Frequently when a package fails, the only recourse is to run the entire offending package again, which can be very wasteful. It is possible to resume the execution of a package from where it broke. However, the state of data needs to be persisted and be read back in when required: Dump data checkpoints to Raw File Destinations and when recovering from Screw-up, read data in through Raw File Sources.

 

Multiple environments

If you are in an organisation that has the wherewithal of hosting multiple SSIS environments (Development, Testing, Production), then you need to control the environment-related operations through a central configuration file. Simply change the configuration file when you deploy to a different environment

 

Manage your 100's of SSIS packages

You can easily end up with hundreds of SSIS packages in a large-ish ETL project.

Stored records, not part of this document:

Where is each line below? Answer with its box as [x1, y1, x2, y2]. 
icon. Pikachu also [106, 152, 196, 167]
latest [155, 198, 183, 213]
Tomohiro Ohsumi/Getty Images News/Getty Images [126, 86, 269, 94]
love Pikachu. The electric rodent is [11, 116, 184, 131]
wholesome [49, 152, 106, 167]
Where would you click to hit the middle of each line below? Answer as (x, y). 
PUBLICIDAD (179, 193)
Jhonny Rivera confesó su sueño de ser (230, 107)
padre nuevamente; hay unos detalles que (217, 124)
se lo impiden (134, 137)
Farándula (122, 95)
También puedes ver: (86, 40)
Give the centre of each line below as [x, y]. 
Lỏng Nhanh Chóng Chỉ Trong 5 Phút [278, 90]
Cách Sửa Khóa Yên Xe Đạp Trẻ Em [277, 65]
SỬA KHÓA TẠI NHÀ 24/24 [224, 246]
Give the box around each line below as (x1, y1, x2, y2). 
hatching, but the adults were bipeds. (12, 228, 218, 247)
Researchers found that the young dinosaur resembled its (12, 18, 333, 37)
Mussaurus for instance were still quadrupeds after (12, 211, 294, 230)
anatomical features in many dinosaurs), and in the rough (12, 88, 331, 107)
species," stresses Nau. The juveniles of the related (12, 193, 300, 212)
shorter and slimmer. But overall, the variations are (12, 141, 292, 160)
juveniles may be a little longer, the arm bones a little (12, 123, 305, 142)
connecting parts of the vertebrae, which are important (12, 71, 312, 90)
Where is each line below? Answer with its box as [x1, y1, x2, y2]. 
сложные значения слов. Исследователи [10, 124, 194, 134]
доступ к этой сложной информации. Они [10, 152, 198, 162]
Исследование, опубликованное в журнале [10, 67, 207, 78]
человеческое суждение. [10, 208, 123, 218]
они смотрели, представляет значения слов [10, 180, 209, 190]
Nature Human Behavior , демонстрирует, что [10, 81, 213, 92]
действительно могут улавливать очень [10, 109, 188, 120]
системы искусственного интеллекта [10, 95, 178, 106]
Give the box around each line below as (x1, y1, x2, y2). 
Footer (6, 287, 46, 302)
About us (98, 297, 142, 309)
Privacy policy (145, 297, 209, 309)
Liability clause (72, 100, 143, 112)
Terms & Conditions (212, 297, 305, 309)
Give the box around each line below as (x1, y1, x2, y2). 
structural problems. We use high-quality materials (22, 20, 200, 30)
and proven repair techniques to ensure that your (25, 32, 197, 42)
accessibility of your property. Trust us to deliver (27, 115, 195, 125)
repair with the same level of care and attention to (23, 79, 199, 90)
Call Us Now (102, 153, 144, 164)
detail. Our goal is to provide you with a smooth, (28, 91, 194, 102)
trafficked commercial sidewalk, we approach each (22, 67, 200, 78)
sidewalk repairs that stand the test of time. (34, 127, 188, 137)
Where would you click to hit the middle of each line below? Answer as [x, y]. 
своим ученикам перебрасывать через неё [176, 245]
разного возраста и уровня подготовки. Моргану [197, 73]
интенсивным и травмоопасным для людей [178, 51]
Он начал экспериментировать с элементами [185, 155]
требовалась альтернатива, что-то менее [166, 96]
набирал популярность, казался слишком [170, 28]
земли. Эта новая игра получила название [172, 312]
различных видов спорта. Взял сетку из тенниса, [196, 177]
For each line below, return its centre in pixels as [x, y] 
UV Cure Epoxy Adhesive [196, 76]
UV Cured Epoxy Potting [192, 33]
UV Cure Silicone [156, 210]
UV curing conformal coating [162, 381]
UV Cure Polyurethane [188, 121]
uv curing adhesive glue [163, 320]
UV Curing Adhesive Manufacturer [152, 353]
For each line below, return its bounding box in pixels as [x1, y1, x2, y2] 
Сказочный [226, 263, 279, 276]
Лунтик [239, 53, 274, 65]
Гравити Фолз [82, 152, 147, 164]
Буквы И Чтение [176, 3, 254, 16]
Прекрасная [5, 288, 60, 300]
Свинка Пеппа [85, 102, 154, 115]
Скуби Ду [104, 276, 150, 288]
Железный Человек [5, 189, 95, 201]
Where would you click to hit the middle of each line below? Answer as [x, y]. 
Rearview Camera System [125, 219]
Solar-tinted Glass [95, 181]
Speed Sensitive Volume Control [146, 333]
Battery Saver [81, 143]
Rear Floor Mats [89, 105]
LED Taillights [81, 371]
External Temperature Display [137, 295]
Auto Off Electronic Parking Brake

Since the MSDB repository does not readily display the deployed packages in a sensible order, you would do well to assign a 3-digit number to the beginning of the package's name, e.g. '081 Stage Daily Exchange Rates.dtsx'. Try to get the numbering scheme to suggest functional business areas, such as say, 101-199 => Accounts, rather than functional SSIS areas like, say, Input data staging. Also indicate container packages (packages that call other packages) by making the last digit 0, e.g. package 110 calls packages 111, 112, etc., package 100 calls packages 110, 120, etc,. and top-level package 000 calls packages 100, 200, etc. If you need to go deeper than 3 calling levels, make your numbering scheme 4 digits. Obviously.